See selectX() , selectZ()

static selectZ() → int¶

Function used to select the \(Z\) subset coordinate of the 3D point visual feature.

This function is to use in conjunction with interaction() in order to compute the interaction matrix associated to \(Z\) feature.

See the interaction() method for an usage example.

This function is also useful in the vpServo class to indicate that a subset of the visual feature is to use in the control law:

vpFeaturePoint3D p;
vpServo task;
...
// Add the (Z) subset coordinate feature from a 3D point to the task
task.addFeature(p, vpFeaturePoint3D::selectZ());

Note

See selectX() , selectY()

setDeallocate(self, d: visp._visp.visual_features.BasicFeature.BasicFeatureDeallocatorType) → None¶

setFlags(self) → None¶: Set feature flags to true to prevent warning when re-computing the interaction matrix without having updated the feature.

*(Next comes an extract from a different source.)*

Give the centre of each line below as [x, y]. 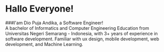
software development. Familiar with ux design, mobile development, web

set_X(self, X: float) → None¶

Initialise the \(X\) coordinate in the camera frame of the 3D Point visual feature \({\bf X} = (X,Y,Z)\) .

Note

See get_X()

Parameters:

X: float¶: math:X coordinate of the visual feature.

set_XYZ(self, X: float, Y: float, Z: float) → None¶

Initialize the 3D point coordinates.

Note

See set_X() , set_Y() , set_Z()

Parameters:

X: float¶: math:(X,Y,Z) coordinates in the camera frame of the 3D point visual feature.
Y: float¶: math:(X,Y,Z) coordinates in the camera frame of the 3D point visual feature.
Z: float¶: math:(X,Y,Z) coordinates in the camera frame of the 3D point visual feature.

set_Y(self, Y: float) → None¶

Initialise the \(Y\) coordinate in the camera frame of the 3D Point visual feature \({\bf X} = (X,Y,Z)\) .

Note

See get_Y()

Parameters:

Y: float¶: math:Y coordinate of the visual feature.

set_Z(self, Z: float) → None¶

Initialise the \(Z\) coordinate in the camera frame of the 3D Point visual feature \({\bf X} = (X,Y,Z)\) .

Note

See get_Z()

Parameters:

Z: float¶: math:Z coordinate or depth of the visual feature.